Mr Berdouzi, un autre artisan coté coulisse de cette tricherie était
chargé de rédiger le Dahir. Il avait comme contrainte de trouver une
place à Ajbali, Eh oui plus haut son nom n’avait été accepté pour la
fonction de secrétaire général. Berdouzi trouve un tour de passe-passe
en ajoutant un article dans le Dahir qui autorise le président à
confier à un membre la direction du CCME, un article sur mesure pour un
homme au demeurant belliqueux, du coup jusqu’à présent la confusion est
maintenue sur qui fait quoi au CCME entre Boussouf le secrétaire
général et le directeur Ajbali. Yazami affirme que Boussouf ne s’engage
pas dans les affaires du CCME et qu’il ne s’occupe que des dossiers
d’un certain Belahrach, une autre figure fantomatique des coulisses
dont les interventions intempestives dans les affaires du CCME
intriguent !.
Certaines mauvaises langues diront que malgré le refus plus haut,
Yazami aura été jusqu’auboutiste en contournant les fonctions
officielles pour confier à son acolyte de toujours la direction du
CCME. Boussouf est-il une simple marionnette ? L’homme se plait-il dans
ce rôle de simple caution?

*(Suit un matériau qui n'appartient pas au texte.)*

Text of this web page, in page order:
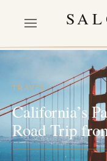
TRAVEL
California’s
Road Trip
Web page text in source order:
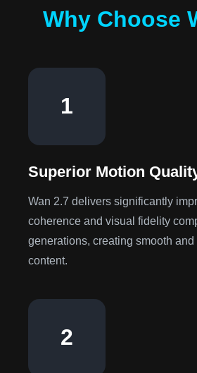
Why Choose
1
Superior Motion
Wan 2.7 delivers significantly
coherence and visual fidelity
generations, creating smooth
content.
2
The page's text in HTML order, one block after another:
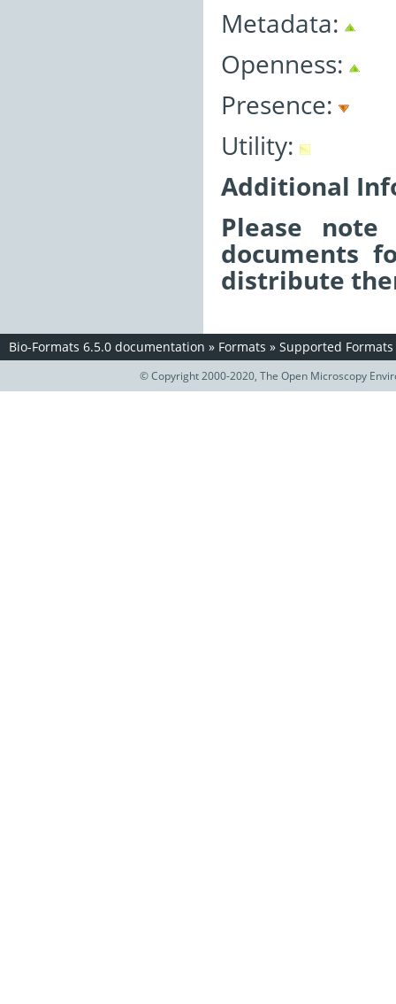
Metadata:
Openness:
Presence:
Utility:
Additional
Please
documents
distribute
Bio-Formats 6.5.0 documentation » Formats » Supported Formats
© Copyright 2000-2020, The Open Microscopy
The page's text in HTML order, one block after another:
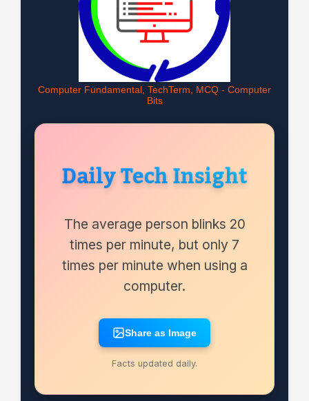
Computer Fundamental, TechTerm, MCQ - Computer
Bits
Daily Tech Insight
The average person blinks 20
times per minute, but only 7
times per minute when using a
computer.
Share as Image
Facts updated daily.
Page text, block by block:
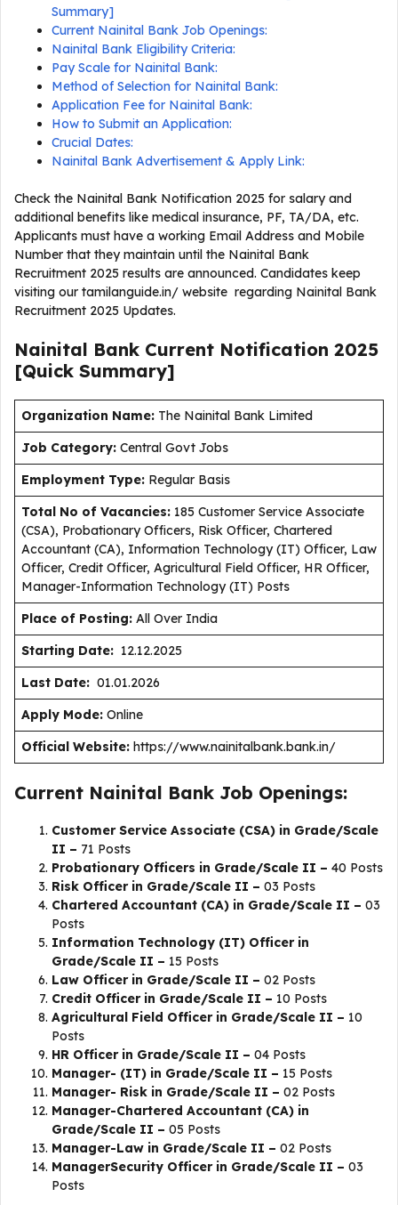
Summary]
Current Nainital Bank Job Openings:
Nainital Bank Eligibility Criteria:
Pay Scale for Nainital Bank:
Method of Selection for Nainital Bank:
Application Fee for Nainital Bank:
How to Submit an Application:
Crucial Dates:
Nainital Bank Advertisement & Apply Link:
Check the Nainital Bank Notification 2025 for salary and
additional benefits like medical insurance, PF, TA/DA, etc.
Applicants must have a working Email Address and Mobile
Number that they maintain until the Nainital Bank
Recruitment 2025 results are announced. Candidates keep
visiting our tamilanguide.in/ website regarding Nainital Bank
Recruitment 2025 Updates.
Nainital Bank Current Notification 2025
[Quick Summary]
Organization Name: The Nainital Bank Limited
Job Category: Central Govt Jobs
Employment Type: Regular Basis
Total No of Vacancies: 185 Customer Service Associate
(CSA), Probationary Officers, Risk Officer, Chartered
Accountant (CA), Information Technology (IT) Officer, Law
Officer, Credit Officer, Agricultural Field Officer, HR Officer,
Manager-Information Technology (IT) Posts
Place of Posting: All Over India
Starting Date: 12.12.2025
Last Date: 01.01.2026
Apply Mode: Online
Official Website: https://www.nainitalbank.bank.in/
Current Nainital Bank Job Openings:
Customer Service Associate (CSA) in Grade/Scale
II – 71 Posts
Probationary Officers in Grade/Scale II – 40 Posts
Risk Officer in Grade/Scale II – 03 Posts
Chartered Accountant (CA) in Grade/Scale II – 03
Posts
Information Technology (IT) Officer in
Grade/Scale II – 15 Posts
Law Officer in Grade/Scale II – 02 Posts
Credit Officer in Grade/Scale II – 10 Posts
Agricultural Field Officer in Grade/Scale II – 10
Posts
HR Officer in Grade/Scale II – 04 Posts
Manager- (IT) in Grade/Scale II – 15 Posts
Manager- Risk in Grade/Scale II – 02 Posts
Manager-Chartered Accountant (CA) in
Grade/Scale II – 05 Posts
Manager-Law in Grade/Scale II – 02 Posts
ManagerSecurity Officer in Grade/Scale II – 03
Posts
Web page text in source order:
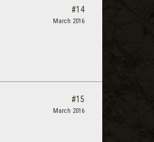
#14
March 2016
#15
March 2016
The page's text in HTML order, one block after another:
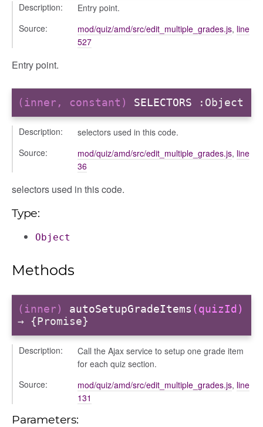
Description:
Entry point.
Source:
mod/quiz/amd/src/edit_multiple_grades.js, line
527
Entry point.
(inner, constant) SELECTORS :Object
Description:
selectors used in this code.
Source:
mod/quiz/amd/src/edit_multiple_grades.js, line
36
selectors used in this code.
Type:
Object
Methods
(inner) autoSetupGradeItems (quizId)
→ {Promise}
Description:
Call the Ajax service to setup one grade item
for each quiz section.
Source:
mod/quiz/amd/src/edit_multiple_grades.js, line
131
Parameters:
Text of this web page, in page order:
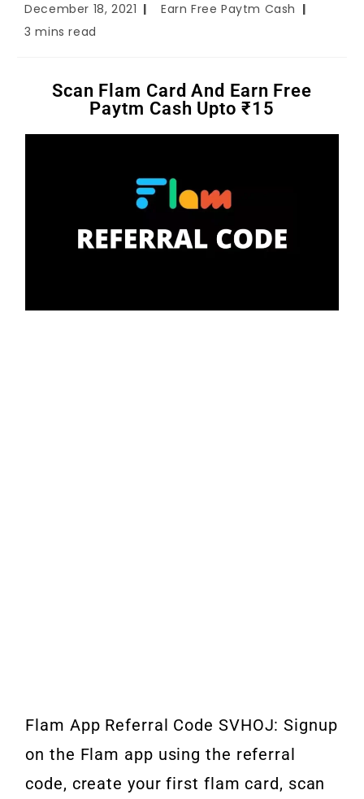
December 18, 2021
Earn Free Paytm Cash
3 mins read
Scan Flam Card And Earn Free
Paytm Cash Upto ₹15
Flam App Referral Code SVHOJ: Signup
on the Flam app using the referral
code, create your first flam card, scan
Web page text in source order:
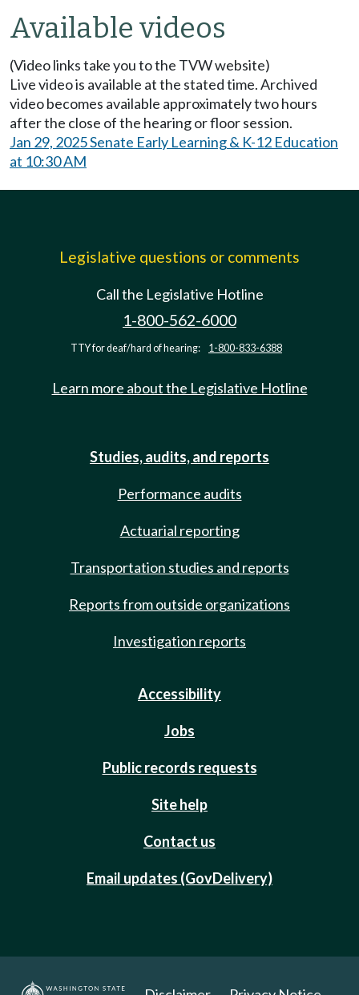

N’est il pas missionné par certains
services ? Une chose est sure son silence perpétuel intrigue, à tel que
point que l’on se demande si les places n’ont pas été attribués après
une compétition acharnée entre divers services de l’état marocain !.
Ici on est bien loin très loin d’un Maroc en transition démocratique !.
Ajbali fait la pluie et le beau temps au CCME, il a la mainmise sur
tout (Finances, ressources humaines, logistique, événementiels,
recrutement, partenariats…etc).
Concernant le personnel, Ajbali sévit comme un potentat, il renvoi
qui il veut et recrute qui il veut, il lui est arrivé de virer sur le
champ une jeune fille qui travaillait dans le cabinet du président, une
autre a préféré démissionner plutôt que de subir son harcèlement non
pas moral mais plus de mœurs.
Voila donc pourquoi nous mettons la focale sur Ajbali & Yazami.
Leurs manœuvres ne peuvent que faire chavirer le CCME vers les abimes !
L’arrogance de Yazami
Yazami quant à lui, n’étant qu’à temps partiel au CCME et courant
plusieurs lièvres en même temps (secrétaire général de la FIDH, délégué
général de Génériques), gère avec autoritarisme le CCME, son népotisme,
son arrogance vis-à-vis de la communauté (Bouarfa, déclarations aux USA
s’agissant des MRE qui veulent se présenter aux élections législatives)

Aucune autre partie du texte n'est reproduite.